_Aim of the exercise_.
Within the lines below, find those that hold the string "marking" and copy each one.

_Record set_.
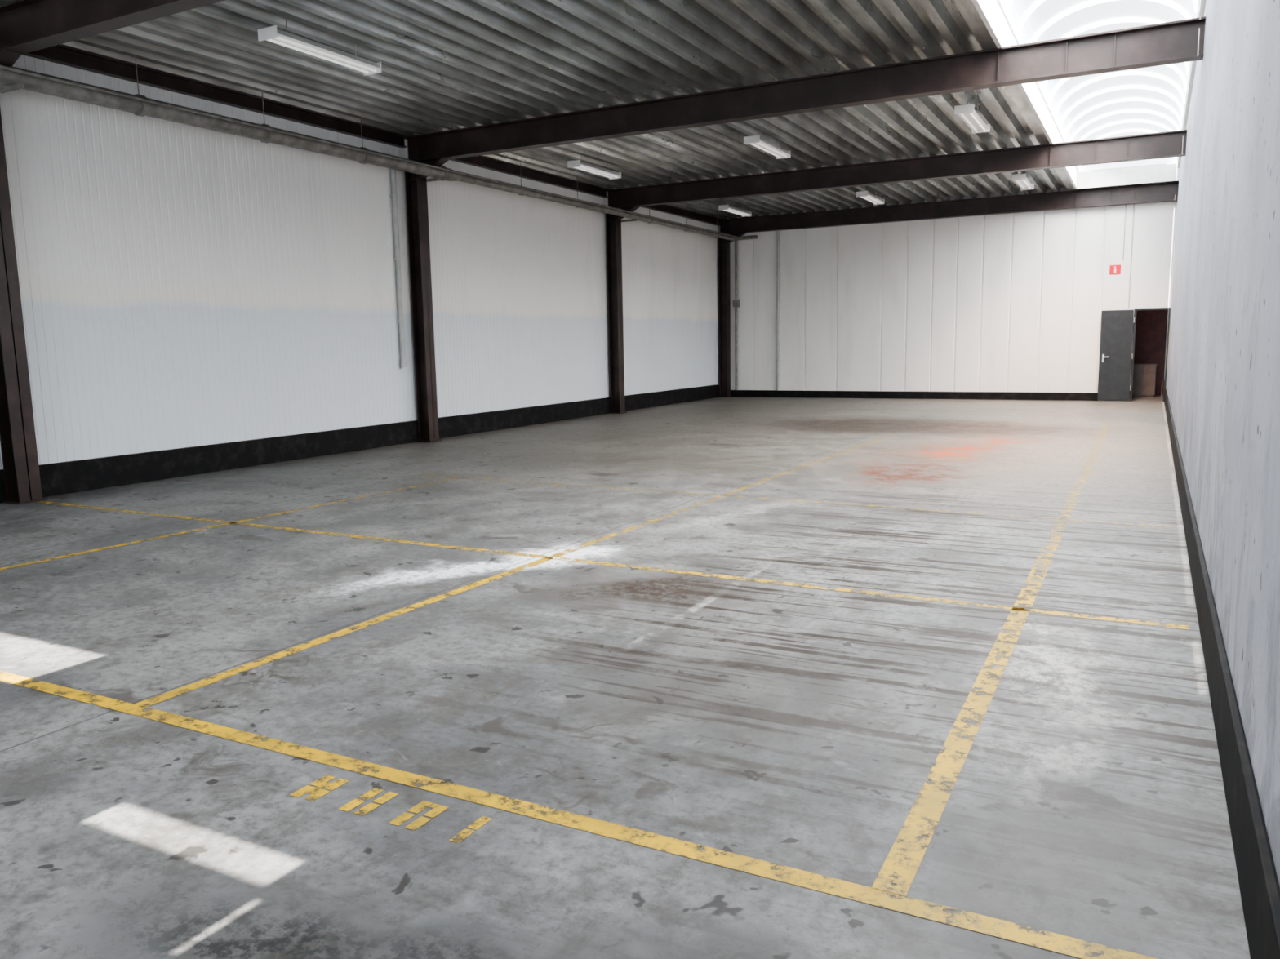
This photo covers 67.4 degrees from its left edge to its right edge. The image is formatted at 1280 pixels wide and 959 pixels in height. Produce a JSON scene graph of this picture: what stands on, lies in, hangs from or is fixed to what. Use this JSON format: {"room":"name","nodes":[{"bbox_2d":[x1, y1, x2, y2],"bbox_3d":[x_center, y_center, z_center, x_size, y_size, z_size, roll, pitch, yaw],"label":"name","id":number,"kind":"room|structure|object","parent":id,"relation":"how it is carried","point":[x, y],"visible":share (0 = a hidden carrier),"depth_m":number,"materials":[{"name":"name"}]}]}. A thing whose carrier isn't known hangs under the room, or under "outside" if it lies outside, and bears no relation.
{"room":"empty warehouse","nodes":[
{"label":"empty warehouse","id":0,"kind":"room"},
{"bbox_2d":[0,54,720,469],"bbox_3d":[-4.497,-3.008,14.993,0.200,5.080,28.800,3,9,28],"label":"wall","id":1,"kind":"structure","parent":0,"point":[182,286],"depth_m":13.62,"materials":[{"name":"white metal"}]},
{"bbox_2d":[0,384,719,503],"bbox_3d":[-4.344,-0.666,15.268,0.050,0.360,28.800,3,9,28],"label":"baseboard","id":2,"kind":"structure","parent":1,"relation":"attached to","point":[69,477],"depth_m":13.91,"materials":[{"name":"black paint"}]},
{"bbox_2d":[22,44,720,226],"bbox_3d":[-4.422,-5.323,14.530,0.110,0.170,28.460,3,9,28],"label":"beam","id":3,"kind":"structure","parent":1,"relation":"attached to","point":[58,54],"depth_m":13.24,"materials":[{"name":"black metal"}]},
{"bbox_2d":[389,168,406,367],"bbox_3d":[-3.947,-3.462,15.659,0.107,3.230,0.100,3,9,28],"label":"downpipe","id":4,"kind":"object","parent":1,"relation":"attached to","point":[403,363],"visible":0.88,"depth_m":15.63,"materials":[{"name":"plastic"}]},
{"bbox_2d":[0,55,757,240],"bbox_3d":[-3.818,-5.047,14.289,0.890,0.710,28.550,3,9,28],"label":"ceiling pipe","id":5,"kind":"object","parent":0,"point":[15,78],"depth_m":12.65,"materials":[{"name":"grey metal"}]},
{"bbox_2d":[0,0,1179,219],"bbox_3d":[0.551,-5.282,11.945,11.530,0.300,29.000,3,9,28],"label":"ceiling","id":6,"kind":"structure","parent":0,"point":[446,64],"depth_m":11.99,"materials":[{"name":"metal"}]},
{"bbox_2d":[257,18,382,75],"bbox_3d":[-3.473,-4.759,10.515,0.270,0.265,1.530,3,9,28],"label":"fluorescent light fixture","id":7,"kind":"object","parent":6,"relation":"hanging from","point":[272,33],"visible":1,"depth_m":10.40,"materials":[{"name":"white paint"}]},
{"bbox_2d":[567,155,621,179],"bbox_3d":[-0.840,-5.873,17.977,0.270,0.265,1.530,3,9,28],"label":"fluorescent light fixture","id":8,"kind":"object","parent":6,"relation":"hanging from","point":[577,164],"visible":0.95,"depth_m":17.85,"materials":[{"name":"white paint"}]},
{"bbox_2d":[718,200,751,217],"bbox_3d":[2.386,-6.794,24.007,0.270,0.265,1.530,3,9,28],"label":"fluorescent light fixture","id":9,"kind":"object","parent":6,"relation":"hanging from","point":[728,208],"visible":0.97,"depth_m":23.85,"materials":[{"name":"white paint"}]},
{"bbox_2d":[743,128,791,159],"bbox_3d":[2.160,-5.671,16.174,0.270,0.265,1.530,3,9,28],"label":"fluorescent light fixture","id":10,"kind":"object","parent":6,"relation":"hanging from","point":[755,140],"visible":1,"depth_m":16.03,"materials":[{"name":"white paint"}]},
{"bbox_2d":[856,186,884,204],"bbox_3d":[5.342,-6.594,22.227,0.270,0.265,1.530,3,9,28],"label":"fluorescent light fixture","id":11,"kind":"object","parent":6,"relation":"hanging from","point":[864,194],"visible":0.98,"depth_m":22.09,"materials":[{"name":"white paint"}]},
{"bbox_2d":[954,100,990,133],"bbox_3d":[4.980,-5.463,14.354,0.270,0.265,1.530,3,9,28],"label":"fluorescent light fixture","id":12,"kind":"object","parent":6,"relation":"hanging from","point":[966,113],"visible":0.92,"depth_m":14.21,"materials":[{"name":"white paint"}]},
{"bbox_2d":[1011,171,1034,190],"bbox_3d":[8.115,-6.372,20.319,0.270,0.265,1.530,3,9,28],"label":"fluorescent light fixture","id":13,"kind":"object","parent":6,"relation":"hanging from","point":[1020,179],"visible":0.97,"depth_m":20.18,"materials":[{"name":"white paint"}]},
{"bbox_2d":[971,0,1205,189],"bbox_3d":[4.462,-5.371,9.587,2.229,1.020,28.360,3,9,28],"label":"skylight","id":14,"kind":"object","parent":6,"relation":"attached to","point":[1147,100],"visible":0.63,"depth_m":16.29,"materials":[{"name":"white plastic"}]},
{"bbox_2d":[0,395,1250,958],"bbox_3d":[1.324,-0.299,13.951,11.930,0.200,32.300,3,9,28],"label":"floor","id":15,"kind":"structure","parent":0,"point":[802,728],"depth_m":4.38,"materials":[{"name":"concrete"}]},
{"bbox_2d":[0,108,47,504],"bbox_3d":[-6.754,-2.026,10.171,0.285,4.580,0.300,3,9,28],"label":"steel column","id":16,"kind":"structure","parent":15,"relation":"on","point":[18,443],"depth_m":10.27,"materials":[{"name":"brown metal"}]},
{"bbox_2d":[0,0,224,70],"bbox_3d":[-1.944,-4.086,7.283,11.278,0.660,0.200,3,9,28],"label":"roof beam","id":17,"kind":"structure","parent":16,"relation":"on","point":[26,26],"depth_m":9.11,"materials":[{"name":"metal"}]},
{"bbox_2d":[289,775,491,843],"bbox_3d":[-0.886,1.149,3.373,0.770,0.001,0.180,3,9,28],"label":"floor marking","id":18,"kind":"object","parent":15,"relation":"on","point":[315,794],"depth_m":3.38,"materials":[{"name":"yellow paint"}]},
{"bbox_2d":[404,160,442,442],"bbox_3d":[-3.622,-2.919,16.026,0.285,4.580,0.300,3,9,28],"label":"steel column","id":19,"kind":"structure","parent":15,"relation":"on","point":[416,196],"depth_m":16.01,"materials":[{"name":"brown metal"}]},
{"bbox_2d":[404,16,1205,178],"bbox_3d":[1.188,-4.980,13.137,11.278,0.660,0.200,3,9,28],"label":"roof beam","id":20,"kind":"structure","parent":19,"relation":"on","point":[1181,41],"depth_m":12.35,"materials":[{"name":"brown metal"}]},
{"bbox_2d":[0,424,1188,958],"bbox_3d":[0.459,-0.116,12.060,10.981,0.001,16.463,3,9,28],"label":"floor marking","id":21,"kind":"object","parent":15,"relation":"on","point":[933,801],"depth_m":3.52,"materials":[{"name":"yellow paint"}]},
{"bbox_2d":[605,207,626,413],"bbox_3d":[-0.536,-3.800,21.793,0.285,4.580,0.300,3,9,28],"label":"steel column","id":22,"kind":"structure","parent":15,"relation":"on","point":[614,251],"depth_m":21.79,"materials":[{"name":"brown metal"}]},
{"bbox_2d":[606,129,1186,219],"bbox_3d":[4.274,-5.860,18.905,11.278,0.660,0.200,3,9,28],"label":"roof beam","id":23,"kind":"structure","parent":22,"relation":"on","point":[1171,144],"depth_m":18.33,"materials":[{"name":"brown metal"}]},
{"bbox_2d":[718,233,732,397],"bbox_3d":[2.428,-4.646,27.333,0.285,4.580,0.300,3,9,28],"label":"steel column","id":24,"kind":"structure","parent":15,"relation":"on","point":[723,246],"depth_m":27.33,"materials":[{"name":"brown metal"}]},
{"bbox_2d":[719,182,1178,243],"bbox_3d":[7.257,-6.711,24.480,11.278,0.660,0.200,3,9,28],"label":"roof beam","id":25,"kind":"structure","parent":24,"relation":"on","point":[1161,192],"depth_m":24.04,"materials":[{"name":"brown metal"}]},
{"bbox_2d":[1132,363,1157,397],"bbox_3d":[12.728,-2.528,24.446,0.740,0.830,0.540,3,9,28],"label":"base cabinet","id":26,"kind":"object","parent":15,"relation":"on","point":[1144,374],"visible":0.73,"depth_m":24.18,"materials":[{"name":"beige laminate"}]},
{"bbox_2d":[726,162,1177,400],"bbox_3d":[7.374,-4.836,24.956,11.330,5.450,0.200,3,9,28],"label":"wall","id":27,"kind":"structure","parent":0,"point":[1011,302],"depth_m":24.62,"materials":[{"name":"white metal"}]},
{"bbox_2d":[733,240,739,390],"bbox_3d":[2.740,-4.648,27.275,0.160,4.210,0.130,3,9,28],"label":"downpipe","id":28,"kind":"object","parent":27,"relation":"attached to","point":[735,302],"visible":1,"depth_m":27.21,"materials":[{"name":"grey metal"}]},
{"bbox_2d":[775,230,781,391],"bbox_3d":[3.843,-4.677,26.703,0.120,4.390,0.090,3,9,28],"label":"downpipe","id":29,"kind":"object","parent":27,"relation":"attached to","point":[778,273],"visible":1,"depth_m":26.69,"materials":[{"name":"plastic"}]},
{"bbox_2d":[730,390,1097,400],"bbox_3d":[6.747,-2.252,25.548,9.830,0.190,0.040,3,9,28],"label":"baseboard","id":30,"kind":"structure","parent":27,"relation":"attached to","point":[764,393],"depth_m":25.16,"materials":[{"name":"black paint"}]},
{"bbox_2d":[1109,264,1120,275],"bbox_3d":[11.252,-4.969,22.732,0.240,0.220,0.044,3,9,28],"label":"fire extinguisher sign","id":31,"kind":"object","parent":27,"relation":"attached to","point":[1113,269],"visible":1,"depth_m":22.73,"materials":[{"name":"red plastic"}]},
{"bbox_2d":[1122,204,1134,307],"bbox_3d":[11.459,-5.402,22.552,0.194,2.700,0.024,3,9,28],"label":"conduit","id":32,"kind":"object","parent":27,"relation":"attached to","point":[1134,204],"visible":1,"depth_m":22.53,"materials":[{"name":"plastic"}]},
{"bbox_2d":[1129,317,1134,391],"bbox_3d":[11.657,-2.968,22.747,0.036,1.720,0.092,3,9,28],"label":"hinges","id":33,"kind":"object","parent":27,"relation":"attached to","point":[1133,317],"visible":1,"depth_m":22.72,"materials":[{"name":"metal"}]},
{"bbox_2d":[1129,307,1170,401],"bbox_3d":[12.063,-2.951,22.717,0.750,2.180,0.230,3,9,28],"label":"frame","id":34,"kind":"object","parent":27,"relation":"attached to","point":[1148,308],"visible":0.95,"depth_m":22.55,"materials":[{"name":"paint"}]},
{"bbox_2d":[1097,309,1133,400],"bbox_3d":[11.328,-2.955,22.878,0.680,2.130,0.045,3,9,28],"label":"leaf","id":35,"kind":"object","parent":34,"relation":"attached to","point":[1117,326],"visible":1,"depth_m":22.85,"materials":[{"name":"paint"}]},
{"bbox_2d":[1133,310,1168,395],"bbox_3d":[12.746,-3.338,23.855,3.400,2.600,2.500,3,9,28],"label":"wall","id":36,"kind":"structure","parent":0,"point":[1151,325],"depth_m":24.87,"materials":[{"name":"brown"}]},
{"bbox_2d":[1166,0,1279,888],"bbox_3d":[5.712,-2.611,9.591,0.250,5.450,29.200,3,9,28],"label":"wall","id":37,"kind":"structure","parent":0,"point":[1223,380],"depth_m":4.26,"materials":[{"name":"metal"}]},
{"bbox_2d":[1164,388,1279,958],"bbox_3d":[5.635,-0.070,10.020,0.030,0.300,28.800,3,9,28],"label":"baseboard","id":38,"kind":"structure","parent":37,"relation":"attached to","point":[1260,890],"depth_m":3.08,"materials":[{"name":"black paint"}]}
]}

...

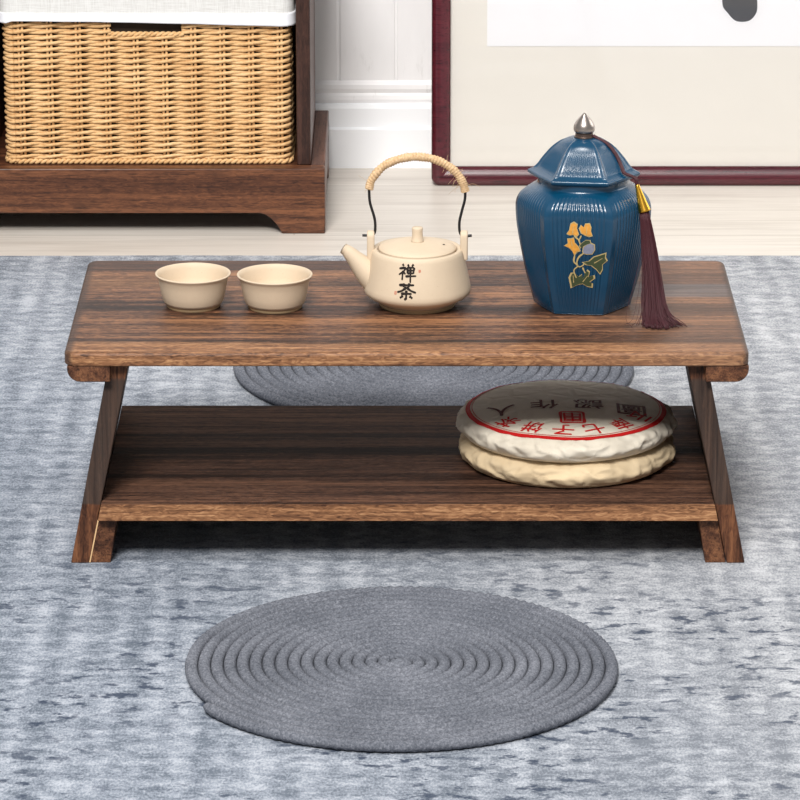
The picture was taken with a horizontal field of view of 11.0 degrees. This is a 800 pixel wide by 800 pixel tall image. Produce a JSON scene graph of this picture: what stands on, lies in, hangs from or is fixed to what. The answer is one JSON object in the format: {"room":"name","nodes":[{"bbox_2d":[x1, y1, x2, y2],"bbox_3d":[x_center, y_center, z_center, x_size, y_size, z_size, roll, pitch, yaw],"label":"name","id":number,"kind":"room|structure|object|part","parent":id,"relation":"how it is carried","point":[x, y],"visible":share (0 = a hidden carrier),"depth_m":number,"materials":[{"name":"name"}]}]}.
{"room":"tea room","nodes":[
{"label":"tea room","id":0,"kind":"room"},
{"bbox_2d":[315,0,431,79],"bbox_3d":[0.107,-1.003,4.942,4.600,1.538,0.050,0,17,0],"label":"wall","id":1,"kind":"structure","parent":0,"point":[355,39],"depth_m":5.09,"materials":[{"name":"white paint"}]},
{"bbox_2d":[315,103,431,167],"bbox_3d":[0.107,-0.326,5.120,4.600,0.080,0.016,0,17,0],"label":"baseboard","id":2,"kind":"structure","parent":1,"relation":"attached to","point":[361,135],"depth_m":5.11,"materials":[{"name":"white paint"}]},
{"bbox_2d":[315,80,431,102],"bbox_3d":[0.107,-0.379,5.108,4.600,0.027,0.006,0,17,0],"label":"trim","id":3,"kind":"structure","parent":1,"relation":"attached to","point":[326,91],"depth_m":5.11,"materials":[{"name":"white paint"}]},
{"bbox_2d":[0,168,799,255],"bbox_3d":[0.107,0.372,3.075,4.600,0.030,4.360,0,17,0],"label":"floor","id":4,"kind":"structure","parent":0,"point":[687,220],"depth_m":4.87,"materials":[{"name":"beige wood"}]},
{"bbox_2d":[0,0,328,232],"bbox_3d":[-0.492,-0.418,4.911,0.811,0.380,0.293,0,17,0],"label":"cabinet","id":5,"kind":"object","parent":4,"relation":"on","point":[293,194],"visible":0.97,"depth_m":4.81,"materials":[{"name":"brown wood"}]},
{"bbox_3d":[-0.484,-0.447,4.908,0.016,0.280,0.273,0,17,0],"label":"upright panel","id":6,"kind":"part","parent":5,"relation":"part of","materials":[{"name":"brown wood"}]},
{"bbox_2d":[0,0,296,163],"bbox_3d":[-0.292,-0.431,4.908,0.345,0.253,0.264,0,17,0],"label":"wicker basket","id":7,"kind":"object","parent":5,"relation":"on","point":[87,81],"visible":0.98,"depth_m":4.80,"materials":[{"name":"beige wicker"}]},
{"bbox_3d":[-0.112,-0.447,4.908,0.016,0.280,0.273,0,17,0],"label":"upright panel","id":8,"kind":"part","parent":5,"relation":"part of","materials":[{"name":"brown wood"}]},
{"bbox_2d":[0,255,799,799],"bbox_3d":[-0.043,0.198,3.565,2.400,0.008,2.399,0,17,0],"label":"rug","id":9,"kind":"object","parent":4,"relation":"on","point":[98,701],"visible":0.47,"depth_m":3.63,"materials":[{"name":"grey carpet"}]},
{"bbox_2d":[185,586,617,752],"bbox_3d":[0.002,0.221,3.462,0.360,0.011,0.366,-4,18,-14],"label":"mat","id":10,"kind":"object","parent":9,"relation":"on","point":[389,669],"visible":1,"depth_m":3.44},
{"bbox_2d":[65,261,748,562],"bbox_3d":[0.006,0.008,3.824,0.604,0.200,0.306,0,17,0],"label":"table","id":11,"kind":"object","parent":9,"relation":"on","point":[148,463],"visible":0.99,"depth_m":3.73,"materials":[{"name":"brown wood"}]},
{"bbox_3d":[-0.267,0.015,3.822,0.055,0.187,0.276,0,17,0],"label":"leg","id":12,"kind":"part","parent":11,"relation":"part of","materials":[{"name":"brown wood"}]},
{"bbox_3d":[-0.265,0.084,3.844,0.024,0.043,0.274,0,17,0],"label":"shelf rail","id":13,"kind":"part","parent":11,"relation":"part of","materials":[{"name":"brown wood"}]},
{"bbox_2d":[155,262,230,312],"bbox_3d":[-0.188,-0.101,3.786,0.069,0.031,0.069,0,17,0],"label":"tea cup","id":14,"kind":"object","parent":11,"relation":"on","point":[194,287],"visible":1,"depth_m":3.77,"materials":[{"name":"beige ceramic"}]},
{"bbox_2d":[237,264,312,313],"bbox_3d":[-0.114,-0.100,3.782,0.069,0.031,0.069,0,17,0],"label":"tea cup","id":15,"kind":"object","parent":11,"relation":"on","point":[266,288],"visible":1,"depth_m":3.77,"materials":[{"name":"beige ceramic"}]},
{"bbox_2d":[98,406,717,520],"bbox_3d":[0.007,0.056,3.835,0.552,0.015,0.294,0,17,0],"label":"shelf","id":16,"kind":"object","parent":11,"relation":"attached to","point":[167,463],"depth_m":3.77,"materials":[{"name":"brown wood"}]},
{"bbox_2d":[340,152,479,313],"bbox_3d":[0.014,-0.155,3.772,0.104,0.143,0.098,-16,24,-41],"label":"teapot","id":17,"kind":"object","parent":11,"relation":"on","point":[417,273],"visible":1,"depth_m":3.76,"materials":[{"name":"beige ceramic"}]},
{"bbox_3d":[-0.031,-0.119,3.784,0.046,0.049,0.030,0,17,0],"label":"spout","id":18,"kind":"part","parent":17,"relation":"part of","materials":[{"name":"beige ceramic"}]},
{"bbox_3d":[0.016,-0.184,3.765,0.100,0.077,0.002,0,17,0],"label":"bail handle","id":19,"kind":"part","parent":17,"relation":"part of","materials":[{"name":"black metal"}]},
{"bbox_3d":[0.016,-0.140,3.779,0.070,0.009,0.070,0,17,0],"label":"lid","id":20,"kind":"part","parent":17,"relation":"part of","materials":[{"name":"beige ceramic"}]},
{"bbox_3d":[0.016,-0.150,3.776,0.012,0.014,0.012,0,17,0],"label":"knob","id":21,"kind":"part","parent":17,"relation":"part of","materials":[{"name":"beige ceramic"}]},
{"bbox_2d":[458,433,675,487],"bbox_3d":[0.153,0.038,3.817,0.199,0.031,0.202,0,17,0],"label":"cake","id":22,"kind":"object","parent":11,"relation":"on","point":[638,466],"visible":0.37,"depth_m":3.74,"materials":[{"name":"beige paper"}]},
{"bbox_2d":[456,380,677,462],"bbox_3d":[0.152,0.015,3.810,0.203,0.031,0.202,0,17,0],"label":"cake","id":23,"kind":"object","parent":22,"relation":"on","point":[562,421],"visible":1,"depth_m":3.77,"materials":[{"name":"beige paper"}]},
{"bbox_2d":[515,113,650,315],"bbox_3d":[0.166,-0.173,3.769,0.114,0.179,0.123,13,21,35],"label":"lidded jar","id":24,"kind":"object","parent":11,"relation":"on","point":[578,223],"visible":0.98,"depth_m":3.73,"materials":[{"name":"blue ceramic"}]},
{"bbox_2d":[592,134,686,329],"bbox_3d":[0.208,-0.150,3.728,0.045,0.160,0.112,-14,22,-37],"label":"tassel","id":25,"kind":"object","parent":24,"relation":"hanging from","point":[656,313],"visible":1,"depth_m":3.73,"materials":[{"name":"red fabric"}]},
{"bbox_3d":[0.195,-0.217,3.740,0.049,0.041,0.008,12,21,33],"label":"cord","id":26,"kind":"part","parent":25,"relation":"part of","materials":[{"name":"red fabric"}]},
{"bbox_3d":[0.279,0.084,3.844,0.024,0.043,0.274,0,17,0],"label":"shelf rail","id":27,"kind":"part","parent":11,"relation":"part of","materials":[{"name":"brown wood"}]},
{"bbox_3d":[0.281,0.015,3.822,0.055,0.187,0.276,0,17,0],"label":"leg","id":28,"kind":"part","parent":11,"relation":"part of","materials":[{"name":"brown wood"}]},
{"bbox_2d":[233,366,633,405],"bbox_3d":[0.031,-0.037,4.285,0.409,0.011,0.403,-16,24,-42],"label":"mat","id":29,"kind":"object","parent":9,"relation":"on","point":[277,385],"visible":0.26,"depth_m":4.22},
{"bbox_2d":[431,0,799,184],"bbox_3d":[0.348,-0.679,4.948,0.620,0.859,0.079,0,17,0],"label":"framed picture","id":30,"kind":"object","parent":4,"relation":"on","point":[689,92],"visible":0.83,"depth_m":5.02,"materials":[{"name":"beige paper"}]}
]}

_Exercise response_.
{"bbox_2d":[289,775,491,843],"bbox_3d":[-0.886,1.149,3.373,0.770,0.001,0.180,3,9,28],"label":"floor marking","id":18,"kind":"object","parent":15,"relation":"on","point":[315,794],"depth_m":3.38,"materials":[{"name":"yellow paint"}]},
{"bbox_2d":[0,424,1188,958],"bbox_3d":[0.459,-0.116,12.060,10.981,0.001,16.463,3,9,28],"label":"floor marking","id":21,"kind":"object","parent":15,"relation":"on","point":[933,801],"depth_m":3.52,"materials":[{"name":"yellow paint"}]},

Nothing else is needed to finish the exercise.